Lines from the beginning of the data below through the one containing "NASA/AS17-135- (369, 179, 434, 191)" are to be printed exactly as they appear.

-- DATA IN THIS EXERCISE follows --

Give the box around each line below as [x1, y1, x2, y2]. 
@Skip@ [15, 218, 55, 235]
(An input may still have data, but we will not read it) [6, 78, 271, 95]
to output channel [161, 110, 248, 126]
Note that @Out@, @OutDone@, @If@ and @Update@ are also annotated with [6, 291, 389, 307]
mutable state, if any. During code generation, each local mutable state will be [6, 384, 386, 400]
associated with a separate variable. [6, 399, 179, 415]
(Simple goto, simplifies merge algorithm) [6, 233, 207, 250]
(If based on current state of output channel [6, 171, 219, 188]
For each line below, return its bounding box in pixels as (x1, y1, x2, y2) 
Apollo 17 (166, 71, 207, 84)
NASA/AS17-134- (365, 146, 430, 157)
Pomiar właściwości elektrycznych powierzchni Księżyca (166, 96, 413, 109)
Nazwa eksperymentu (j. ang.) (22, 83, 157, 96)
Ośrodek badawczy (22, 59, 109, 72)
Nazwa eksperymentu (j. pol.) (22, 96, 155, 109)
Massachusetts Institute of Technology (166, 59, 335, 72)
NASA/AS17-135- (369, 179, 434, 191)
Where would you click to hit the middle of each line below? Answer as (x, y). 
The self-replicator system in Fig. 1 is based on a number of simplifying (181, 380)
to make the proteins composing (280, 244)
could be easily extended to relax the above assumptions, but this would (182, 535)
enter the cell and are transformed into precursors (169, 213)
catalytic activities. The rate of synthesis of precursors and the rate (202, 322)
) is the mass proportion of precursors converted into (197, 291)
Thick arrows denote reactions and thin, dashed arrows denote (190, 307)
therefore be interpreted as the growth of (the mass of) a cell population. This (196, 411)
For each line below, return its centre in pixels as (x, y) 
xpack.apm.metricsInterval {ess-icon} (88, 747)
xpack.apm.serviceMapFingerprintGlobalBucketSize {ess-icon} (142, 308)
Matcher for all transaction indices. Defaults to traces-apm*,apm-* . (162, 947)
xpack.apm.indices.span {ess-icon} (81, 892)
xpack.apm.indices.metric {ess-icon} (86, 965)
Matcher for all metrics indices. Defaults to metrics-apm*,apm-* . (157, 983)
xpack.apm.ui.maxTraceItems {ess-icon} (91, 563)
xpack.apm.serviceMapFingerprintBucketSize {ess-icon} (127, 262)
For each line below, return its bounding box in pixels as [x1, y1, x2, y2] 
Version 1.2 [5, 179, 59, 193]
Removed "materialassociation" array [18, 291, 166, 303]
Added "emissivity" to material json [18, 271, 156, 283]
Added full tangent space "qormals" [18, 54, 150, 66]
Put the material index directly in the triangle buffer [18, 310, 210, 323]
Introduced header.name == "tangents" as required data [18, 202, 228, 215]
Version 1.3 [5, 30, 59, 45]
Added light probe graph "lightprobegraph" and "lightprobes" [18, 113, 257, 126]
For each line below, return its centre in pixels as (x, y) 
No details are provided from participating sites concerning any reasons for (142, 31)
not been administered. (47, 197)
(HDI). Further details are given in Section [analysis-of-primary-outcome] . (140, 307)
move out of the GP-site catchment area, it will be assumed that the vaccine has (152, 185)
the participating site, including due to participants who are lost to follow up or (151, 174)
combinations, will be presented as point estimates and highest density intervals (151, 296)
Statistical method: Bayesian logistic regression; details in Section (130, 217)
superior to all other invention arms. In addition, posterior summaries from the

-- DATA IN THIS EXERCISE concluded --

[RESPONSE FOR THIS EXERCISE]
Give the box around each line below as [x1, y1, x2, y2]. 
@Skip@ [15, 218, 55, 235]
(An input may still have data, but we will not read it) [6, 78, 271, 95]
to output channel [161, 110, 248, 126]
Note that @Out@, @OutDone@, @If@ and @Update@ are also annotated with [6, 291, 389, 307]
mutable state, if any. During code generation, each local mutable state will be [6, 384, 386, 400]
associated with a separate variable. [6, 399, 179, 415]
(Simple goto, simplifies merge algorithm) [6, 233, 207, 250]
(If based on current state of output channel [6, 171, 219, 188]
For each line below, return its bounding box in pixels as (x1, y1, x2, y2) 
Apollo 17 (166, 71, 207, 84)
NASA/AS17-134- (365, 146, 430, 157)
Pomiar właściwości elektrycznych powierzchni Księżyca (166, 96, 413, 109)
Nazwa eksperymentu (j. ang.) (22, 83, 157, 96)
Ośrodek badawczy (22, 59, 109, 72)
Nazwa eksperymentu (j. pol.) (22, 96, 155, 109)
Massachusetts Institute of Technology (166, 59, 335, 72)
NASA/AS17-135- (369, 179, 434, 191)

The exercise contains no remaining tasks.